Гуанако был человеком, который придумал Университетскую гэбню.

Очаровал как-то Хикеракли — прямо так, с Колошмы, из посмертия — и вторым хикераклиевским уровнем доступа водворил гэбню на её нынешнее место.

Он не вернулся в Университет, он не хочет больше видеть Университет, слишком много людей, слишком много воспоминаний, слишком много сложного — лучше прочь, в степи, на корабле.

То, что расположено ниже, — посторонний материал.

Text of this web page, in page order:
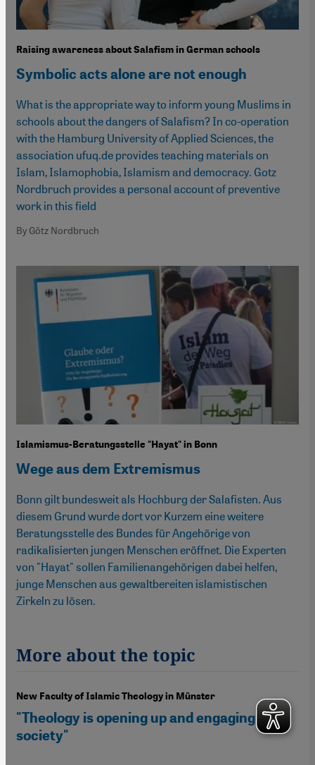
Raising awareness about Salafism in German schools
Symbolic acts alone are not enough
What is the appropriate way to inform young Muslims in
schools about the dangers of Salafism? In co-operation
with the Hamburg University of Applied Sciences, the
association ufuq.de provides teaching materials on
Islam, Islamophobia, Islamism and democracy. Gotz
Nordbruch provides a personal account of preventive
work in this field
By Götz Nordbruch
Islamismus-Beratungsstelle "Hayat" in Bonn
Wege aus dem Extremismus
Bonn gilt bundesweit als Hochburg der Salafisten. Aus
diesem Grund wurde dort vor Kurzem eine weitere
Beratungsstelle des Bundes für Angehörige von
radikalisierten jungen Menschen eröffnet. Die Experten
von "Hayat" sollen Familienangehörigen dabei helfen,
junge Menschen aus gewaltbereiten islamistischen
Zirkeln zu lösen.
More about the topic
New Faculty of Islamic Theology in Münster
"Theology is opening up and engaging with
society"
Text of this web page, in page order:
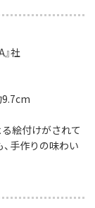
社
9.7cm
絵付けがされて
手作りの味わい
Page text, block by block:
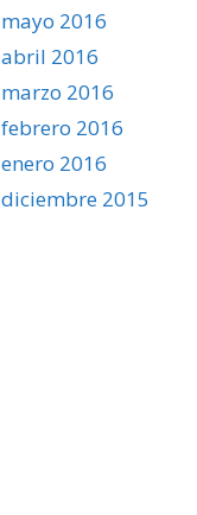
mayo 2016
abril 2016
marzo 2016
febrero 2016
enero 2016
diciembre 2015
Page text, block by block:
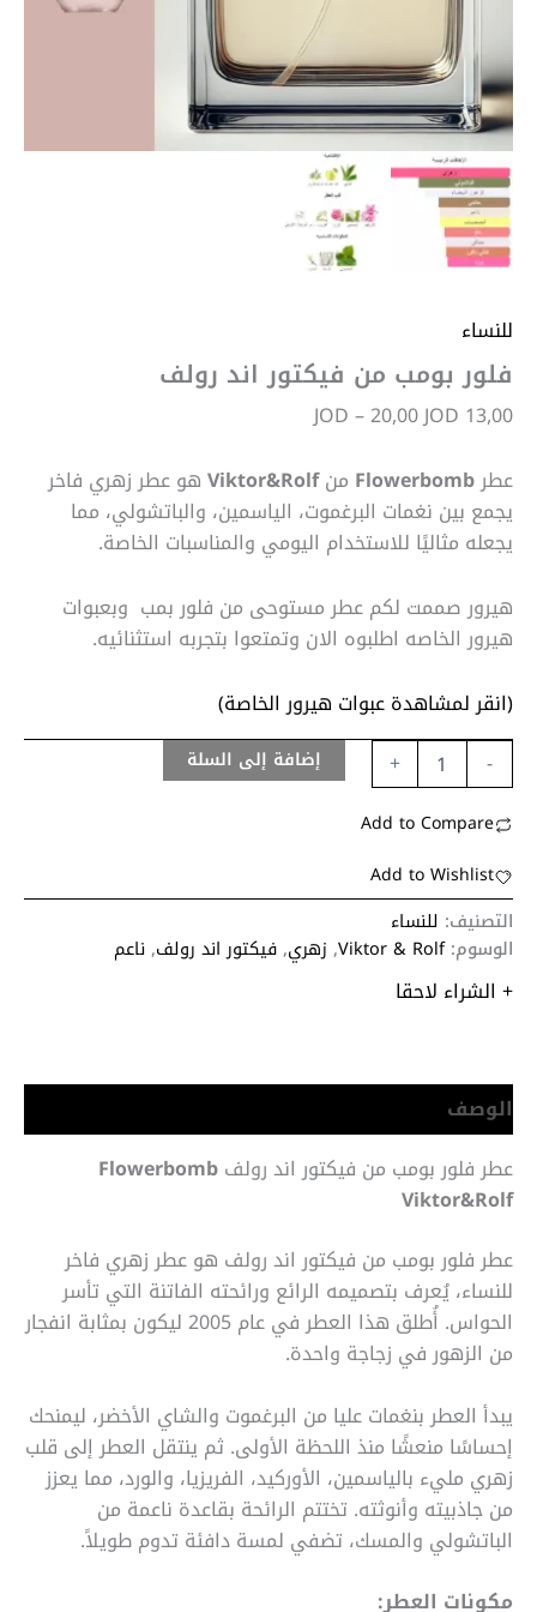
للنساء
فلور بومب من فيكتور اند رولف
13,00
JOD–20,00JOD
عطرFlowerbomb منViktor&Rolfهو عطر زهري فاخر
يجمع بين نغمات البرغموت، الياسمين، والباتشولي، مما
يجعله مثاليًا للاستخدام اليومي والمناسبات الخاصة.
هيرور صممت لكم عطر مستوحى من فلور بمب وبعبوات
هيرور الخاصه اطلبوه الان وتمتعوا بتجربه استثنائيه.
(انقر لمشاهدة عبوات هيرور الخاصة)
-
+
إضافة إلى السلة
Add to Compare
Add to Wishlist
التصنيف: للنساء
الوسوم:Viktor & Rolf
, زهري,فيكتور اند رولف,ناعم
+ الشراء لاحقا
الوصف
عطر فلور بومب من فيكتور اند رولفFlowerbomb
Viktor&Rolf
عطر فلور بومب من فيكتور اند رولف هو عطر زهري فاخر
للنساء، يُعرف بتصميمه الرائع ورائحته الفاتنة التي تأسر
الحواس. أُطلق هذا العطر في عام 2005 ليكون بمثابة انفجار
من الزهور في زجاجة واحدة.
يبدأ العطر بنغمات عليا من البرغموت والشاي الأخضر، ليمنحك
إحساسًا منعشًا منذ اللحظة الأولى. ثم ينتقل العطر إلى قلب
زهري مليء بالياسمين، الأوركيد، الفريزيا، والورد، مما يعزز
من جاذبيته وأنوثته. تختتم الرائحة بقاعدة ناعمة من
الباتشولي والمسك، تضفي لمسة دافئة تدوم طويلاً.
مكونات العطر:

Не один Максим умеет уставать.

Максим же поднёс стакан к губам, пытаясь остудить хоть немного то, что рвалось из него через все щели, через все нетвёрдые швы, но — не закончил движения, поставил обратно на подоконник. Без стука, тихо, честно — честно пытаясь сдержать себя, но — рвалось:

— Когда Гуанако увёз тебя в мае, он обещал мне, что ты вернёшься, а он нет. Вышло ровно наоборот.

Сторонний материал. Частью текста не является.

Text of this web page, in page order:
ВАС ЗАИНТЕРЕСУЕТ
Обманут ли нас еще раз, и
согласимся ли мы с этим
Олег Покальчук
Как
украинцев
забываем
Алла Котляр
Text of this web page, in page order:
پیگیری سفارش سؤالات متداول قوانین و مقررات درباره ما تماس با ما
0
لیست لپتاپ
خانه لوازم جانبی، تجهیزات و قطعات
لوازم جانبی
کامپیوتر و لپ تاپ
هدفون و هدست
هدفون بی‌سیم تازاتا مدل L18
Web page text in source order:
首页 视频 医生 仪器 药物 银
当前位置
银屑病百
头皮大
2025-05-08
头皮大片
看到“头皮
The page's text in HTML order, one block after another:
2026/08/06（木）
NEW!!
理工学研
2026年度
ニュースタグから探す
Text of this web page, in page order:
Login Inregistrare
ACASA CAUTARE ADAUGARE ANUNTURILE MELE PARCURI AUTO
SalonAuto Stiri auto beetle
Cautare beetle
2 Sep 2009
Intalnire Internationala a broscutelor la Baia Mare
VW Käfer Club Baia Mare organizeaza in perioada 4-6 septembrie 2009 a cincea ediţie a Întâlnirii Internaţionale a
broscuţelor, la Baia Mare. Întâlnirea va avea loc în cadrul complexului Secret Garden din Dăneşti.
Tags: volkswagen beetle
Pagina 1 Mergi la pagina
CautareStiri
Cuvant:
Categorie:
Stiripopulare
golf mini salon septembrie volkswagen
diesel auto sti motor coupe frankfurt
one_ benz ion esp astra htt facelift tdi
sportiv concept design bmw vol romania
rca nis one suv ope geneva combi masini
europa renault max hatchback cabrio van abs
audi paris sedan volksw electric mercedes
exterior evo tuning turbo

Я же здесь, вот он я — надо было сказать, но как? Как, если Максим слеп и не видит того, что — кто — прямо перед ним? Как, если ревность и рабочая усталость ему дороже того, что есть в руках, перед глазами, совсем рядом — вот?

Никому нет дела до того, что внутри, — даже кофе сбежал, чтобы не видеть уродливой сцены. И без кофе, без его мягкого грифоньего тепла, не вышло разомкнуть губы даже затем, чтобы сказать — убирайся вон.

— Да скажи же хоть что-нибудь!

Но Габриэль Евгеньевич не мог — смёрзлись, смёрзлись губы, захлестнуло с головой ужасом. Ведь сейчас уйдёт Максим, а ему нельзя уходить, ему надо выспаться, он устал; надо переждать эту страшную ночь, и с утра будет солнце, и с солнцем всё изменится, разойдутся тучи в голове, разлетится туман, и каменный Максим оживёт, улыбнётся.

Просто спрятаться, просто переждать.

Габриэль Евгеньевич отвернулся.

Максим кинулся вперёд так, что стало страшно — ударит; но нет, пронёсся мимо, на ходу хватая куртку, какие-то ещё вещи. В коридоре замешкался — вернётся?

Иногда возвращается, ловит себя в полупрыжке.

— Габриэль, я же пытался. Пытаюсь. Ты не говоришь со мной, только про них, про него. Что мне остаётся думать?

Оправдываться в прихожей, в ботинках уже — нелепо и жалко; невозможно смотреть, стыд за другого жжёт только сильнее, охватывает всё тело огнём.

— Уходишь — уходи. Твои монологи смешны.

Максим дёрнулся, и глаза его побелели — не то от злости, не то от боли, не то просто шутит шутки тусклая коридорная лампочка.

— И самое страшное — тебе это правда нравится. Это издевательство, — помедлил ещё один, последний раз. — Иногда я думаю, что всем было бы лучше, если тебя в моей жизни просто не было.

И ушёл — аккуратно, не хлопая дверью; и (Габриэль Евгеньевич, как ни кружилась голова, видел через окно) свернул с Поплеевской на Малый Скопнический дворами.